Dataset entries:
--*--
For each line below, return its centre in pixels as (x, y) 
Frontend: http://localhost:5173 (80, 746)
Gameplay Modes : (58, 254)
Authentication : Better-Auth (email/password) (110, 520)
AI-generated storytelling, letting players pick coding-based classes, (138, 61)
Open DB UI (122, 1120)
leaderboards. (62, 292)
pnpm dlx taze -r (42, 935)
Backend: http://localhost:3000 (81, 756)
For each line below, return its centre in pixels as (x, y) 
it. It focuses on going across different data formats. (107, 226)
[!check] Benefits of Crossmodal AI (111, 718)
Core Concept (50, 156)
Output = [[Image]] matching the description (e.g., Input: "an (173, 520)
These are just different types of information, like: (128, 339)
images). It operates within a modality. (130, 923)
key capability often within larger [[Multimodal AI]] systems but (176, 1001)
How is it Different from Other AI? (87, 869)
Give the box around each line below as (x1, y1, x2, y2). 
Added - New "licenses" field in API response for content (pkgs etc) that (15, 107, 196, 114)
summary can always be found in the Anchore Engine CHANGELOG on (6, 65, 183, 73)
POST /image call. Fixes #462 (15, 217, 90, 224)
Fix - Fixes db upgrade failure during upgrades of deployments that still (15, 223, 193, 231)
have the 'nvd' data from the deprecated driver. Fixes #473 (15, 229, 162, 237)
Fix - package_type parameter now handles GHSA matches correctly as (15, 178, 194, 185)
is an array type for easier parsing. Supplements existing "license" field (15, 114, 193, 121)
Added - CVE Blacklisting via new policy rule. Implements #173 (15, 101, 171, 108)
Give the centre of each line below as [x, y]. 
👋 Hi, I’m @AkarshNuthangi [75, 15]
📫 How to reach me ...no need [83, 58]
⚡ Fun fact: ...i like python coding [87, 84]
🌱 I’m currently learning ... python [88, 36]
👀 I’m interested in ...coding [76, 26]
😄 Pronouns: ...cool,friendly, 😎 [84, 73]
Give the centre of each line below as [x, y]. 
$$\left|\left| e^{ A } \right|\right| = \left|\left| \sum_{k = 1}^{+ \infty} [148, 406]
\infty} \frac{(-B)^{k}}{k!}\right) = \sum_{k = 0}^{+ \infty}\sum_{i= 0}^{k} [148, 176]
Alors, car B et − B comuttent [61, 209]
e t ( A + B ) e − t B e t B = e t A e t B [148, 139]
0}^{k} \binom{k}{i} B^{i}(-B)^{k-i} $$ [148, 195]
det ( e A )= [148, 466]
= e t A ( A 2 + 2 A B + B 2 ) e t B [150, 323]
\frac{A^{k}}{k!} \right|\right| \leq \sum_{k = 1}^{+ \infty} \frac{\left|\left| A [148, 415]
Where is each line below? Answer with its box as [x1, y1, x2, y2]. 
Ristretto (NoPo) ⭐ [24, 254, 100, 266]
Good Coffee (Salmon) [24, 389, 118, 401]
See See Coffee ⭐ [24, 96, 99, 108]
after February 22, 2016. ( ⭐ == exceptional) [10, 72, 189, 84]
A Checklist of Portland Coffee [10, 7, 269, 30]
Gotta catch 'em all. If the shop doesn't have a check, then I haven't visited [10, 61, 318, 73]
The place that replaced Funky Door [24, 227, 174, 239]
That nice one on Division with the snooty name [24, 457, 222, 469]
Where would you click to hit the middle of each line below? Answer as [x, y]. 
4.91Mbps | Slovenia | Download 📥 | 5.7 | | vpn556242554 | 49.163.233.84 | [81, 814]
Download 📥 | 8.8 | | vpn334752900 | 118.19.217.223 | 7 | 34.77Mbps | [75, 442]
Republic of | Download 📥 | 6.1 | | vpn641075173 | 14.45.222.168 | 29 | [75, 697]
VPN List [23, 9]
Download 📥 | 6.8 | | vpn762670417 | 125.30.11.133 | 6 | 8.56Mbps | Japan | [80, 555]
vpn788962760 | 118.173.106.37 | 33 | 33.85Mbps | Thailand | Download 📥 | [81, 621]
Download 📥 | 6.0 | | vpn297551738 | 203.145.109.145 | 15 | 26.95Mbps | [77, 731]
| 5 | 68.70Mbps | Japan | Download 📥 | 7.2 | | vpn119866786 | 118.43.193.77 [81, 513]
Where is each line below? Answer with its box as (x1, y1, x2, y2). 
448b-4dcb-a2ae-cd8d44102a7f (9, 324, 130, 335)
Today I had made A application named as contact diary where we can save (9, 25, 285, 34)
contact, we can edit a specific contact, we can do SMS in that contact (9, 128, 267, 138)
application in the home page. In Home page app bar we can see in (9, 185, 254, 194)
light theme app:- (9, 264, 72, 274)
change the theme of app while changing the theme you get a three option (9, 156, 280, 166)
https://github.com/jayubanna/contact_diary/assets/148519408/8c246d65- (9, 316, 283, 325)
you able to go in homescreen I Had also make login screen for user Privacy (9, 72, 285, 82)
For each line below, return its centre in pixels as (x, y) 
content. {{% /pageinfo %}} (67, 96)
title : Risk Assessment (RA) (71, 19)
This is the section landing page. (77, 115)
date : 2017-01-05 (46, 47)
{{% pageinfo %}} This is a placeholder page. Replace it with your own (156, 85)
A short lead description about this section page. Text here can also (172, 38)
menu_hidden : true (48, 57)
--*--
What the exercise asks: Reproduce exactly, and only, the lines from the start of the entries through the one that contains "is an array".

Solved problem:
For each line below, return its centre in pixels as (x, y) 
Frontend: http://localhost:5173 (80, 746)
Gameplay Modes : (58, 254)
Authentication : Better-Auth (email/password) (110, 520)
AI-generated storytelling, letting players pick coding-based classes, (138, 61)
Open DB UI (122, 1120)
leaderboards. (62, 292)
pnpm dlx taze -r (42, 935)
Backend: http://localhost:3000 (81, 756)
For each line below, return its centre in pixels as (x, y) 
it. It focuses on going across different data formats. (107, 226)
[!check] Benefits of Crossmodal AI (111, 718)
Core Concept (50, 156)
Output = [[Image]] matching the description (e.g., Input: "an (173, 520)
These are just different types of information, like: (128, 339)
images). It operates within a modality. (130, 923)
key capability often within larger [[Multimodal AI]] systems but (176, 1001)
How is it Different from Other AI? (87, 869)
Give the box around each line below as (x1, y1, x2, y2). 
Added - New "licenses" field in API response for content (pkgs etc) that (15, 107, 196, 114)
summary can always be found in the Anchore Engine CHANGELOG on (6, 65, 183, 73)
POST /image call. Fixes #462 (15, 217, 90, 224)
Fix - Fixes db upgrade failure during upgrades of deployments that still (15, 223, 193, 231)
have the 'nvd' data from the deprecated driver. Fixes #473 (15, 229, 162, 237)
Fix - package_type parameter now handles GHSA matches correctly as (15, 178, 194, 185)
is an array type for easier parsing. Supplements existing "license" field (15, 114, 193, 121)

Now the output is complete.